Facebook and social media are another offender, they also use words to create drama, excitement, and fear. Then there are individual bloggers who also traffic in hyperbole, often around themes of racism, conspiracy theories, the collapse of civilization.

Let me also give a dishonorable mention to the Seattle Public School system that is now leading children on a protest against the presidential inauguration since the election has allegedly been stolen and democracy has now collapsed.

And there is some Christian leadership that has really dropped the ball too, in my opinion. “Let not your heart be troubled,” versus, “be afraid, be very afraid.” Not good.

I’m a huge fan of free speech, but  with freedom comes responsibility. So in my view it is just flat-out wrong, immoral, to use words to spread fear, panic, and hysteria.

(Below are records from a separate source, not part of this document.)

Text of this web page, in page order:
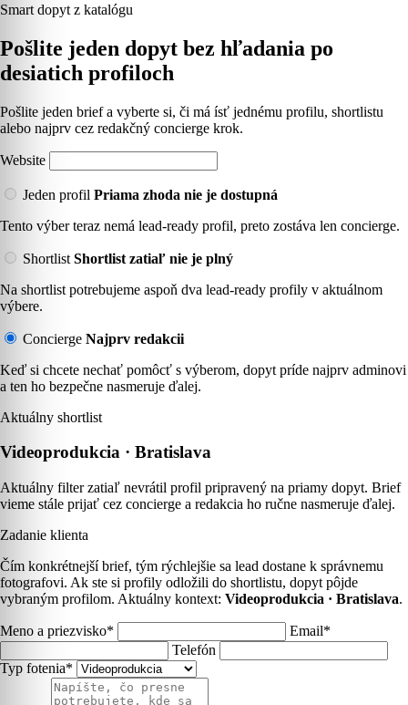
Smart dopyt z katalógu
Pošlite jeden dopyt bez hľadania po
desiatich profiloch
Pošlite jeden brief a vyberte si, či má ísť jednému profilu, shortlistu
alebo najprv cez redakčný concierge krok.
Website
Jeden profil Priama zhoda nie je dostupná
Tento výber teraz nemá lead-ready profil, preto zostáva len concierge.
Shortlist Shortlist zatiaľ nie je plný
Na shortlist potrebujeme aspoň dva lead-ready profily v aktuálnom
výbere.
Concierge Najprv redakcii
Keď si chcete nechať pomôcť s výberom, dopyt príde najprv adminovi
a ten ho bezpečne nasmeruje ďalej.
Aktuálny shortlist
Videoprodukcia · Bratislava
Aktuálny filter zatiaľ nevrátil profil pripravený na priamy dopyt. Brief
vieme stále prijať cez concierge a redakcia ho ručne nasmeruje ďalej.
Zadanie klienta
Čím konkrétnejší brief, tým rýchlejšie sa lead dostane k správnemu
fotografovi. Ak ste si profily odložili do shortlistu, dopyt pôjde
vybraným profilom. Aktuálny kontext: Videoprodukcia · Bratislava.
Meno a priezvisko*
Email*
Telefón
Typ fotenia*

Anybody remember War of The Worlds? In 1938, the tale was presented on the radio in it’s breaking news format and some people were unable to discern fiction from reality. There were some pockets of hysteria and panic because a few people really believed the Martians had landed and invaded. Later episodes, including television, had a disclaimer running so as to prevent panic in the streets.

In the “olden days” we had a sense of moral responsibility, men’s honor and integrity lead us to hold some principles dear, like you don’t frighten the woman and children, you don’t create fear and panic in the streets, you don’t throw civilization into chaos. These are such quaint notions today they almost sound funny. Today we practically worship fear mongering and enjoy trying to sow chaos.

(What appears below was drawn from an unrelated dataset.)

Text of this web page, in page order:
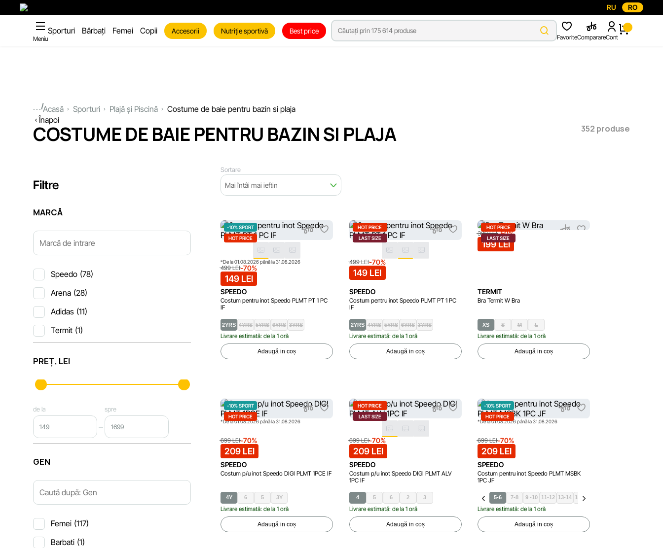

Myself, it’s not a political issue, as in I don’t care what side you’re on. You could be some anarchist hoping to inspire panic and fear over an alien invasion. It’s not the politics, it’s the behavior, the irresponsibility with our words, the attempts to radicalize people, the desire to sow chaos.

Much like that 1938 episode of War of the Worlds, the number of people who actually fall headfirst into your hyperbole may be small, but it’s still not okay, it’s still wrong, it’s still immoral. The fact that a million people read your words and only one set themselves on fire or only one shot up a church or only one is now facing rape charges, is not an excuse.

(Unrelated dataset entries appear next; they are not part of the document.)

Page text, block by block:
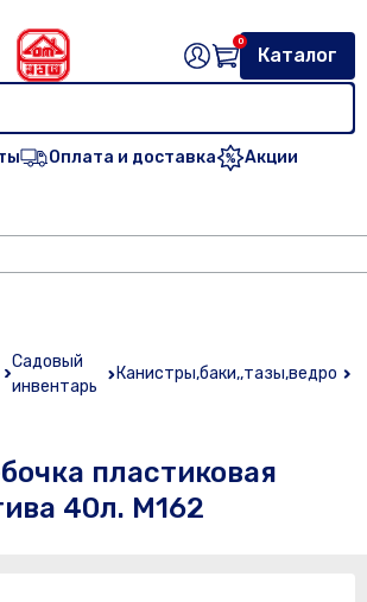
Оплата и доставка Акции
Каталог
0
Садовый
инвентарь
Канистры,баки,,тазы,ведро
пластиковая
40л. М162

There is blood on your hands, that simple.

Naturally I can’t fix it all, nor do I want to pass laws, nor do I want to attack individuals. (Well, 2 or 3 I would really enjoy smacking upside the head, but that’s beside the point.) What I really want is for us to just start taking some responsibility for the words we write and paying attention to what kind of message we’re sending.

Seattle Public School kids, those who have surrendered their critical thinking skills anyway, now probably believe we’re living in a post apocalyptic colony of dystopian refugees and that democracy has completely collapsed and we’ve been invaded by Russian trolls.

As you think, so go you. We create our own little subjective worlds and behave accordingly.

Some of us are pretty level headed, but then there are the kids who don’t really have wisdom and experience yet, there are the broken and wounded, some mentally ill, others isolated and unable to discern, and there are also paid provocateurs. We all have a responsibility to use our words to sow some calm, some order, and some peace in the world. That stuff matters and it can save lives.